British film by Norman Harrison

Panic is a 1963 British 'B' crime film directed by John Gilling and starring Dyson Lovell, Janine Gray and Glyn Houston. The screenplay was by Gilling from a story by Gilling and Guido Coen.

A young Swiss woman loses her memory and becomes mixed up with a gang of diamond thieves, one of whom is her boyfriend.

== Plot ==
Janine Heinig lives with her jazz trumpeter boyfriend Johnnie Cobb. Unknown to her, Johnnie is a member of a criminal gang and has obtained a letter from her boss, diamond dealer Mr Jessop, which was given to Janine for posting. It states that two German businessmen will be calling at his office to collect a priceless diamond. Gang members Ben and Tom impersonate the Germans and as they force Jessop to hand over the diamond, he tries to raise the alarm and they shoot him.

Janine is knocked unconscious and awakes with total amnesia. She wanders the streets and rents a seedy room. The police are seeking Janine and her picture is in the newspapers.
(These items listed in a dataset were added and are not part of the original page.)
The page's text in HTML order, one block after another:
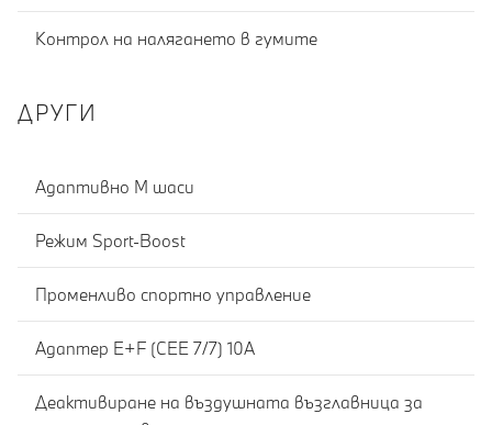
Контрол на налягането в гумите
ДРУГИ
Адаптивно M шаси
Режим Sport-Boost
Променливо спортно управление
Адаптер E+F (CEE 7/7) 10A
Деактивиране на въздушната възглавница за
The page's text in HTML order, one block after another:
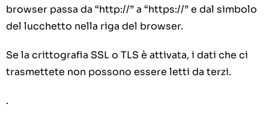
browser passa da “http://” a “https://” e dal simbolo
del lucchetto nella riga del browser.
Se la crittografia SSL o TLS è attivata, i dati che ci
trasmettete non possono essere letti da terzi.
.
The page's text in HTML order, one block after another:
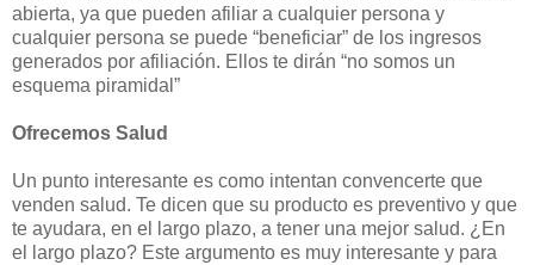
abierta, ya que pueden afiliar a cualquier persona y
cualquier persona se puede “beneficiar” de los ingresos
generados por afiliación. Ellos te dirán “no somos un
esquema piramidal”
Ofrecemos Salud
Un punto interesante es como intentan convencerte que
venden salud. Te dicen que su producto es preventivo y que
te ayudara, en el largo plazo, a tener una mejor salud. ¿En
el largo plazo? Este argumento es muy interesante y para
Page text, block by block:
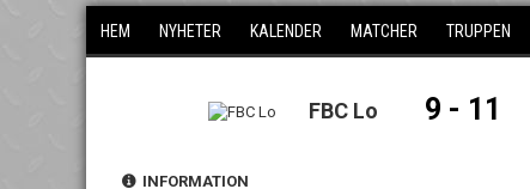
HEM NYHETER KALENDER MATCHER TRUPPEN
FBC Lo 9 - 11
INFORMATION
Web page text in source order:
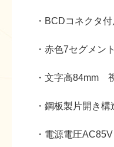
・BCDコネクタ付
・赤色7セグメン
・文字高84mm
・鋼板製片開き構
・電源電圧
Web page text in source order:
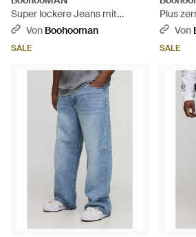
Super lockere Jeans mit
Stickerei - Grau
Von Boohooman
SALE
Plus
mitVon
SALE
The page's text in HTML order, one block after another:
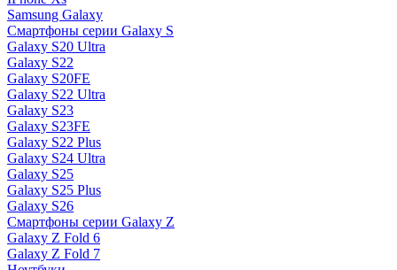
Samsung Galaxy
Смартфоны серии Galaxy S
Galaxy S20 Ultra
Galaxy S22
Galaxy S20FE
Galaxy S22 Ultra
Galaxy S23
Galaxy S23FE
Galaxy S22 Plus
Galaxy S24 Ultra
Galaxy S25
Galaxy S25 Plus
Galaxy S26
Смартфоны серии Galaxy Z
Galaxy Z Fold 6
Galaxy Z Fold 7
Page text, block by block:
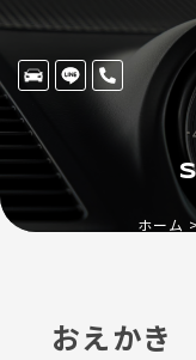
ホーム
おえかき
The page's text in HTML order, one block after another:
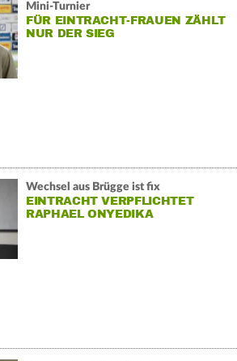
Mini-Turnier
FÜR EINTRACHT-FRAUEN ZÄHLT
NUR DER SIEG
Wechsel aus Brügge ist fix
EINTRACHT VERPFLICHTET
RAPHAEL ONYEDIKA
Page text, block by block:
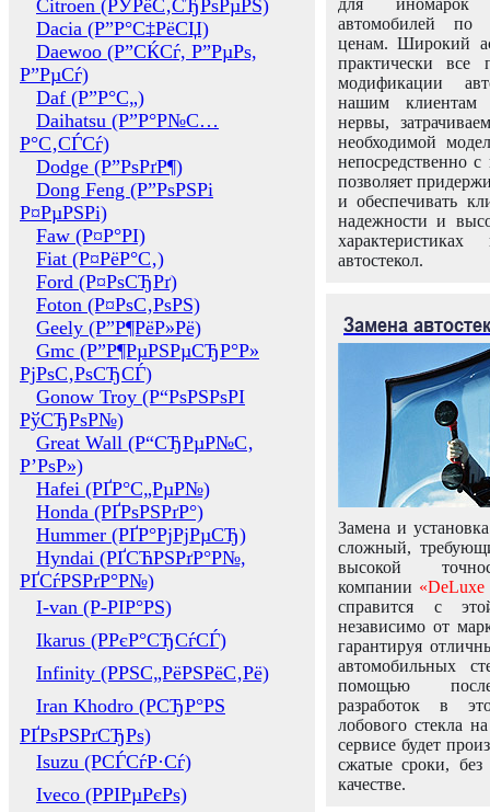
Citroen (РЎРёС‚СЂРѕРµРЅ)
Dacia (Р”Р°С‡РёСЏ)
Daewoo (Р”СЌСѓ, Р”РµРѕ,
Р”РµСѓ)
Daf (Р”Р°С„)
Daihatsu (Р”Р°Р№С…
Р°С‚СЃСѓ)
Dodge (Р”РѕРґР¶)
Dong Feng (Р”РѕРЅРі
Р¤РµРЅРі)
Faw (Р¤Р°РІ)
Fiat (Р¤РёР°С‚)
Ford (Р¤РѕСЂРґ)
Foton (Р¤РѕС‚РѕРЅ)
Geely (Р”Р¶РёР»Рё)
Gmc (Р”Р¶РµРЅРµСЂР°Р»
РјРѕС‚РѕСЂСЃ)
Gonow Troy (Р“РѕРЅРѕРІ
РўСЂРѕР№)
Great Wall (Р“СЂРµР№С‚
Р’РѕР»)
Hafei (РҐР°С„РµР№)
Honda (РҐРѕРЅРґР°)
Hummer (РҐР°РјРјРµСЂ)
Hyndai (РҐСЋРЅРґР°Р№,
РҐСѓРЅРґР°Р№)
I-van (Р-РІР°РЅ)
Ikarus (РРєР°СЂСѓСЃ)
Infinity (РРЅС„РёРЅРёС‚Рё)
Iran Khodro (РСЂР°РЅ
РҐРѕРЅРґСЂРѕ)
Isuzu (РСЃСѓР·Сѓ)
Iveco (РРІРµРєРѕ)
для иномарок
автомобилей
ценам. Широкий
практически все
модификации
нашим клиентам
нервы,
необходимой
непосредственно
позволяет
и обеспечивать
надежности и
автостекол.
Замена
Замена и
сложный,
высокой
компании «DeLuxe
справится с
независимо от
гарантируя
автомобильных
помощью
разработок в
лобового стекла
сервисе будет
сжатые сроки,
качестве.
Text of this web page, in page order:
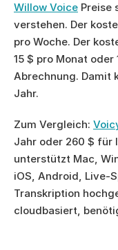
Willow Voice Preise
verstehen. Der
pro Woche. Der
15 $ pro Monat
Abrechnung. Damit
Jahr.
Zum Vergleich:
Jahr oder 260 $ für
unterstützt Mac,
iOS, Android, Live-
Transkription
cloudbasiert,
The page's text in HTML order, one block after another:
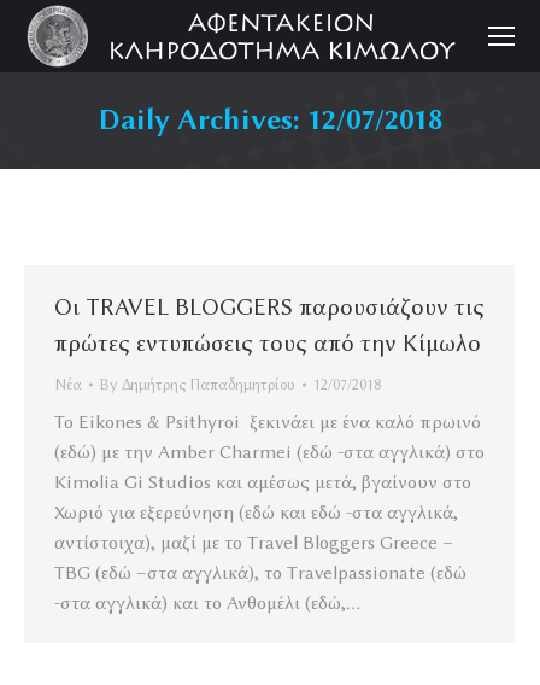
Daily Archives: 12/07/2018
Οι TRAVEL BLOGGERS παρουσιάζουν τις
πρώτες εντυπώσεις τους από την Κίμωλο
Νέα By Δημήτρης Παπαδημητρίου 12/07/2018
Το Eikones & Psithyroi ξεκινάει με ένα καλό πρωινό
(εδώ) με την Amber Charmei (εδώ -στα αγγλικά) στο
Kimolia Gi Studios και αμέσως μετά, βγαίνουν στο
Χωριό για εξερεύνηση (εδώ και εδώ -στα αγγλικά,
αντίστοιχα), μαζί με το Travel Bloggers Greece –
TBG (εδώ –στα αγγλικά), το Travelpassionate (εδώ
-στα αγγλικά) και το Ανθομέλι (εδώ,…
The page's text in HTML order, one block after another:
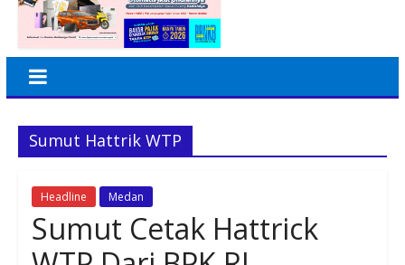
PWI Beri Kesempatan KTA yang Mati Lebih Dari
Setahun Diaktifkan Kembali
Inspektorat Madina Berikan Tanggapan akan
Sumut Hattrik WTP
Headline Medan
Sumut Cetak Hattrick
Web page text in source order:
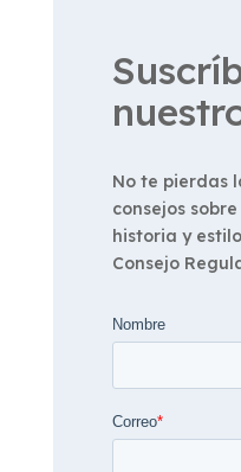
No te pierdas
consejos
historia y
Consejo
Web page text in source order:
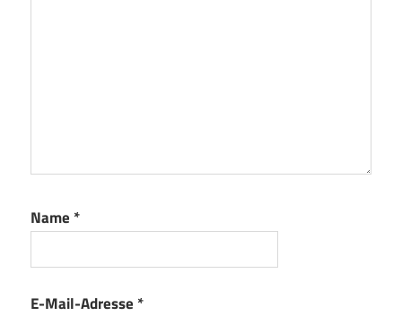
Name *
E-Mail-Adresse *
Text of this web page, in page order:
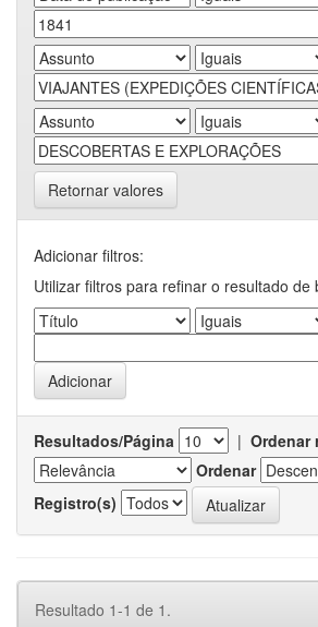
Retornar valores
Adicionar filtros:
Utilizar filtros para refinar o resultado de
Resultados/Página | Ordenar
Ordenar
Registro(s)
Resultado 1-1 de 1.
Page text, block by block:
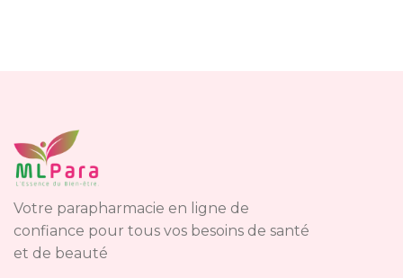
Votre parapharmacie en ligne de
confiance pour tous vos besoins de santé
et de beauté
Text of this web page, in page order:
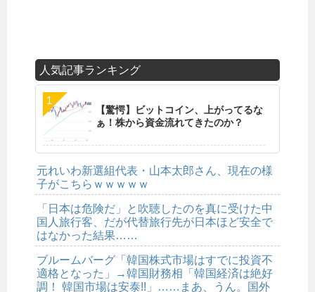
人気記事ランキング
【驚愕】ビットコイン、上がってるな
ぁ！株から資金流れてきたのか？
元れいわ新選組代表・山本太郎さん、現在の様
子がこちらｗｗｗｗｗ
「日本は危険だ」と吹聴したのを真に受けた中
国人旅行客、だが代替旅行先が日本ほど安全で
はなかった結果……
ブルームバーグ「韓国株式市場はすでに投資不
適格となった」→韓国財務相「韓国経済は絶好
調！ 韓国市場は安泰!!」……まあ、うん。国外
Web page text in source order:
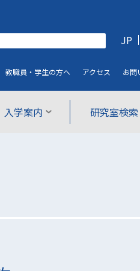
入学案内 研究室検索
JP
教職員・学生の方へ アクセス お問
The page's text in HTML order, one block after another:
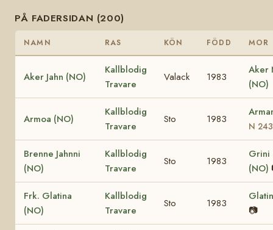
PÅ FADERSIDAN (200)
NAMN RAS KÖN FÖDD MOR
Aker Jahn (NO)
Kallblodig
Travare
Valack 1983
Aker
(NO)
Armoa (NO)
Kallblodig
Travare
Sto 1983
N
Brenne Jahnni
(NO)
Kallblodig
Travare
Sto 1983
Grini
(NO)
Frk. Glatina
(NO)
Kallblodig
Travare
Sto 1983
📷
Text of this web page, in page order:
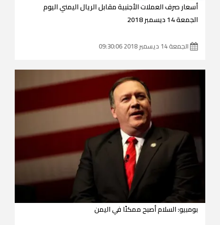
أسعار صرف العملات الأجنبية مقابل الريال اليمني اليوم
الجمعة 14 ديسمبر 2018
الجمعة 14 ديسمبر 2018 09:30:06
بومبيو: السلام أصبح ممكنًا في اليمن
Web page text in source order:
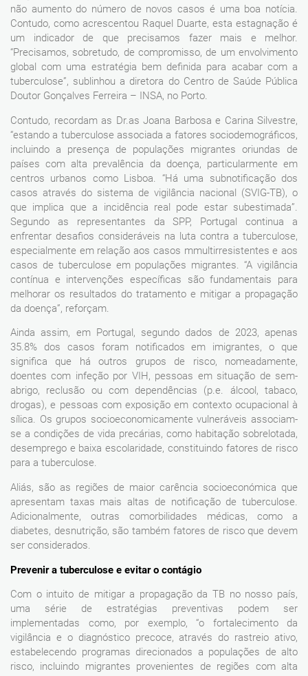
não aumento do número de novos casos é uma boa notícia.
Contudo, como acrescentou Raquel Duarte, esta estagnação é
um indicador de que precisamos fazer mais e melhor.
“Precisamos, sobretudo, de compromisso, de um envolvimento
global com uma estratégia bem definida para acabar com a
tuberculose”, sublinhou a diretora do Centro de Saúde Pública
Doutor Gonçalves Ferreira – INSA, no Porto.
Contudo, recordam as Dr.as Joana Barbosa e Carina Silvestre,
“estando a tuberculose associada a fatores sociodemográficos,
incluindo a presença de populações migrantes oriundas de
países com alta prevalência da doença, particularmente em
centros urbanos como Lisboa. “Há uma subnotificação dos
casos através do sistema de vigilância nacional (SVIG-TB), o
que implica que a incidência real pode estar subestimada”.
Segundo as representantes da SPP, Portugal continua a
enfrentar desafios consideráveis na luta contra a tuberculose,
especialmente em relação aos casos mmultirresistentes e aos
casos de tuberculose em populações migrantes. “A vigilância
contínua e intervenções específicas são fundamentais para
melhorar os resultados do tratamento e mitigar a propagação
da doença”, reforçam.
Ainda assim, em Portugal, segundo dados de 2023, apenas
35.8% dos casos foram notificados em imigrantes, o que
significa que há outros grupos de risco, nomeadamente,
doentes com infeção por VIH, pessoas em situação de sem-
abrigo, reclusão ou com dependências (p.e. álcool, tabaco,
drogas), e pessoas com exposição em contexto ocupacional à
sílica. Os grupos socioeconomicamente vulneráveis associam-
se a condições de vida precárias, como habitação sobrelotada,
desemprego e baixa escolaridade, constituindo fatores de risco
para a tuberculose.
Aliás, são as regiões de maior carência socioeconómica que
apresentam taxas mais altas de notificação de tuberculose.
Adicionalmente, outras comorbilidades médicas, como a
diabetes, desnutrição, são também fatores de risco que devem
ser considerados.
Prevenir a tuberculose e evitar o contágio
Com o intuito de mitigar a propagação da TB no nosso país,
uma série de estratégias preventivas podem ser
implementadas como, por exemplo, “o fortalecimento da
vigilância e o diagnóstico precoce, através do rastreio ativo,
estabelecendo programas direcionados a populações de alto
risco, incluindo migrantes provenientes de regiões com alta

She takes refuge in a café and meets Mike, a kind-hearted sailor and ex-boxer. Mike falls in love with her and wants to get her out of the country via his shipping contacts. To raise the money he goes back to the boxing ring. Meanwhile Johnnie is on the trail of Janine and Mike, intending to silence them both. After the fight, Johnnie attacks Mike. Janine arrives and shoots Johnnie.

==Cast==

- Janine Gray as Janine Heinig
- Glyn Houston as Mike Connor
- Dyson Lovell as Johnnie Cobb
- Duncan Lamont as Inspector Saunders
- Stanley Meadows as Tom
- Brian Weske as Ben
- Charles Houston as Louis Cobb
- Philip Ray as Jessop
- Marne Maitland as Lantern
- John Horsley as Inspector Malcolm
- Leonard Sachs as Len Collier
- Colin Rix as Detective Sergeant Rose
- Dermot Kelly as Murphy
- Sean Lynch as layabout in café
- Julie Mendez as Lucette
- Duncan Lewis as Joe
- Jeremy Hawk as Spike
- Paul Carpenter as Frank Penrose (commentator)
- Vic Wise as Benny
- Garry Davis as Bobby Shark
- Manning Wilson as policeman

==Critical reception==
The Monthly Film Bulletin wrote: "Dim second feature, flatly scripted and indifferently acted. A great deal of the footage seems to be devoted to the heroine's amnesiac mooning."

Kine Weekly wrote: "This is a slow and rather corny tale, but it has its moments of entertainment. ... The picture has a curiously unimportant air about it. The characters never come to life and the ration of incident is sparse, though a couple of fights carry some impact. Janine Gray does her pretty best with a role that requires her to wear a puzzled, lost memory look for much of the time"

TV Guide called it "A hollow crime melodrama."

The Dark Side called it "an atmospheric British noir."